Please write out exactly the lines from the opening of the listing through the line that holds "cells (orange), apoptotic", including both, and nothing else; no pictures.
--- The input Enclosed Below ---
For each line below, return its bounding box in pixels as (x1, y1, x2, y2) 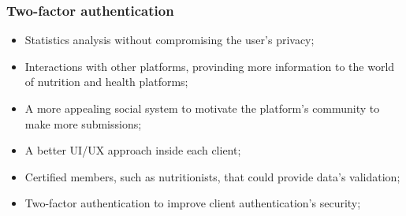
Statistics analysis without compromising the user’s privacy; (24, 32, 315, 48)
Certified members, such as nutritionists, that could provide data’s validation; (24, 168, 400, 184)
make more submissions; (24, 115, 142, 132)
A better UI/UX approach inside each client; (24, 142, 241, 158)
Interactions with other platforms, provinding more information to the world (24, 58, 395, 74)
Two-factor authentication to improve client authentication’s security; (24, 195, 361, 211)
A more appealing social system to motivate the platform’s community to (24, 100, 380, 116)
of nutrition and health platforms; (24, 73, 188, 90)
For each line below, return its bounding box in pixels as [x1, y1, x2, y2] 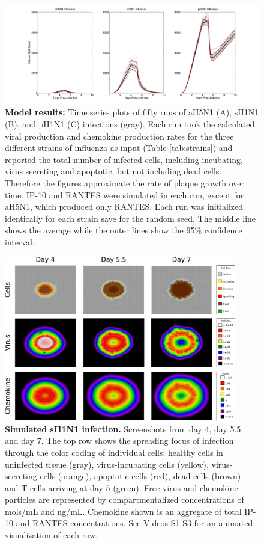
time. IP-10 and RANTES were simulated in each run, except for [5, 188, 244, 201]
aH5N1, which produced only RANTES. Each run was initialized [5, 200, 244, 213]
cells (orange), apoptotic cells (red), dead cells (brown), [40, 470, 244, 482]
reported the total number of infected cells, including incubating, [5, 153, 243, 165]
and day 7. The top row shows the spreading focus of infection [5, 434, 234, 447]
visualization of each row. [5, 529, 98, 541]
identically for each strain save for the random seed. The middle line [5, 212, 256, 224]
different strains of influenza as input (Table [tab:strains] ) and [5, 141, 233, 154]
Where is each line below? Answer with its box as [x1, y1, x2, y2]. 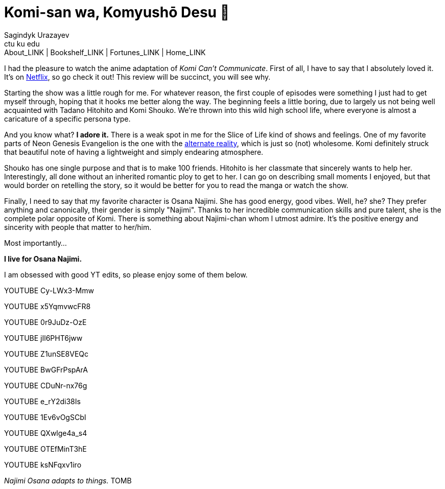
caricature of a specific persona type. [4, 114, 131, 123]
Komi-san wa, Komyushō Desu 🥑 [4, 4, 230, 21]
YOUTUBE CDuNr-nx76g [4, 381, 87, 390]
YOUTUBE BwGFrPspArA [4, 365, 88, 374]
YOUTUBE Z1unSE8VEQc [4, 349, 89, 358]
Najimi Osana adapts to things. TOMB [4, 476, 132, 485]
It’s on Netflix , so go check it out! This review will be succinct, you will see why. [4, 72, 271, 81]
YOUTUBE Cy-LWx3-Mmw [4, 286, 94, 295]
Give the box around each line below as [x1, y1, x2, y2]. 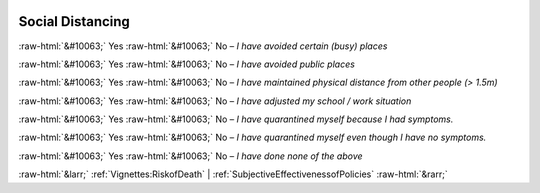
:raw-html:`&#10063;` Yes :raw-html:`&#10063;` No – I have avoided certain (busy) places [18, 40, 388, 52]
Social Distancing [18, 13, 130, 30]
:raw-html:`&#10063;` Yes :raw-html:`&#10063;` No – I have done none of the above [18, 150, 364, 162]
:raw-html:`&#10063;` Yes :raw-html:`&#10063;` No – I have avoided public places [18, 58, 355, 70]
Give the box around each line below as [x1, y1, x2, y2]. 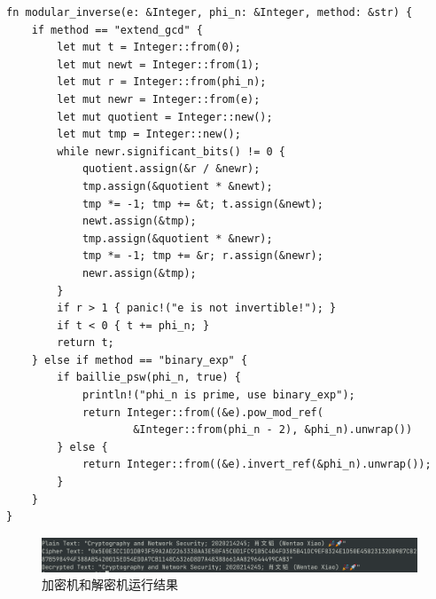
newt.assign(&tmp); [82, 215, 197, 228]
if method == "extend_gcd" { [31, 23, 203, 36]
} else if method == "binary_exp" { [31, 353, 248, 366]
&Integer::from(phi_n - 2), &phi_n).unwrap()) [133, 423, 413, 437]
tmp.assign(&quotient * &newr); [82, 232, 273, 245]
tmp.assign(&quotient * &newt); [82, 179, 273, 193]
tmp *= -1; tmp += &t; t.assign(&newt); [82, 197, 323, 210]
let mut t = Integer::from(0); [57, 41, 241, 54]
--- End of Enclosed The input ---
* Response
For each line below, return its bounding box in pixels as (x1, y1, x2, y2) 
Statistics analysis without compromising the user’s privacy; (24, 32, 315, 48)
Certified members, such as nutritionists, that could provide data’s validation; (24, 168, 400, 184)
make more submissions; (24, 115, 142, 132)
A better UI/UX approach inside each client; (24, 142, 241, 158)
Interactions with other platforms, provinding more information to the world (24, 58, 395, 74)
Two-factor authentication to improve client authentication’s security; (24, 195, 361, 211)
A more appealing social system to motivate the platform’s community to (24, 100, 380, 116)
of nutrition and health platforms; (24, 73, 188, 90)
For each line below, return its bounding box in pixels as [x1, y1, x2, y2] 
time. IP-10 and RANTES were simulated in each run, except for [5, 188, 244, 201]
aH5N1, which produced only RANTES. Each run was initialized [5, 200, 244, 213]
cells (orange), apoptotic cells (red), dead cells (brown), [40, 470, 244, 482]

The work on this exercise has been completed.